Mekanik zımpara (dermabrazyon) çok basit aletler ile yapılabilir ve bu nedenle masrafı çok azdır. Ancak ağrılı olduğundan anestezi altında yapılmalı ve deride gözle görünen bir yara oluştuğu için mutlaka ameliyathanede yapılmalıdır. Ayrıca oluşan yaranın iyileşme döneminde bir bakım uygulanması gerekir. Mekanik zımpara sonrası iyileşme işlemin derinliğine göre 4 ile 10 gün arasında görünür. Ancak yeni çıkan deri başlangıçta pembe renktedir ve kolay yaralanabilir. Normal renk ve sağlamlığına kavuşması birkaç ay alır. Bu süre içinde derinin özellikle güneş ışınlarından ve sürtünmelerden korunması gereklidir. Ancak iyileşme döneminde gözlenen bu durumlar diğer peeling yöntemleri için de geçerlidir.
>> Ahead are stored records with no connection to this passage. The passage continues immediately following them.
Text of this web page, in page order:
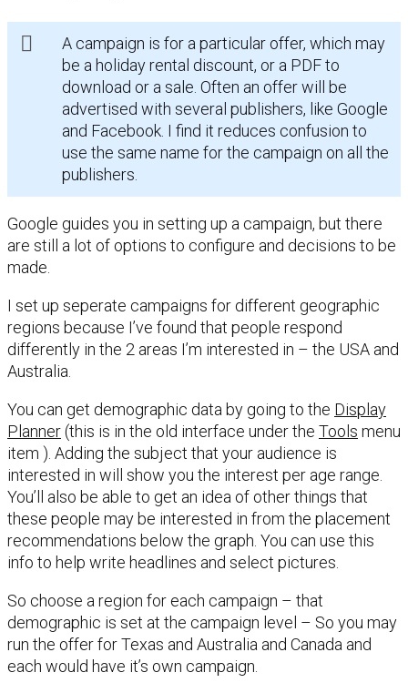
A campaign is for a particular offer, which may
be a holiday rental discount, or a PDF to
download or a sale. Often an offer will be
advertised with several publishers, like Google
and Facebook. I find it reduces confusion to
use the same name for the campaign on all the
publishers.
Google guides you in setting up a campaign, but there
are still a lot of options to configure and decisions to be
made.
I set up seperate campaigns for different geographic
regions because I’ve found that people respond
differently in the 2 areas I’m interested in – the USA and
Australia.
You can get demographic data by going to the Display
Planner(this is in the old interface under the Tools menu
item ). Adding the subject that your audience is
interested in will show you the interest per age range.
You’ll also be able to get an idea of other things that
these people may be interested in from the placement
recommendations below the graph. You can use this
info to help write headlines and select pictures.
So choose a region for each campaign – that
demographic is set at the campaign level – So you may
run the offer for Texas and Australia and Canada and
each would have it’s own campaign.
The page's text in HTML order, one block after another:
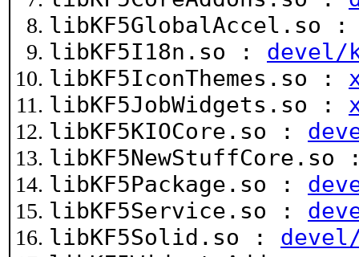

Günümüzde yüz gençleştirme veya tazeleme işlemleri genel olarak ameliyatsız işlemlere kaymıştır. Bunun başlıca nedeni ameliyat ücretlerinin yüksek olması ve insanların iyileşme süresinde işlerine devam edememelerine bağlı maddi kayıplarıdır. Peeling dermabrazyon hariç genellikle ameliyatsız bir işlemdir (bazı lazer cihazları hariç) ve insanları ameliyat kadar korkutmamaktadır. Özellikle lazer teknolojisindeki ilerlemeler derinin yara almadan yenilenmesine olanak sağladığından çok ilgi çekmektedir. Ancak iyileşmede bir kural vardır. Derideki yaralanma ne kadar hafif ise ortaya çıkacak değişiklik de o kadar hafiftir yani etki az veya hiç yoktur. Buna karşılık yaralanma miktarı arttıkça sonuçta görülecek olan değişiklik de o kadar fazla olur. Estetik açıdan ortaya çıkacak değişikliğin olumlu yönde olması gerekmektedir. Aşırı yaralanma iz kalması gibi istenmeyen sonuçlar ortaya çıkartabilir. Yüzdeki soyma işleminin derinliğini ayarlayabilmek bir sanattır. Günümüzde uygulanan mikro deramabrazyon işlemleri hemen hemen hiç görünen bir yaralanma yapmamaktadır. Buna karşılık görünen yararları çok azdır ve fazla sayıda tekrar gerekmektedir. Bu da maliyeti arttırmaktadır.

Sonuç

Kliniğimizde her türlü peeling yöntemi mevcut olmasına karşın Prof. Dr. Ege Özgentaş elle zımparalama (dermabrazyon) yöntemini tercih etmektedir. Yukarıda anlatılan nedenlerle başarılı sonuçlar elde edilmekte ve diğer yöntemlere göre daha fazla hasta memnuniyeti görülmektedir.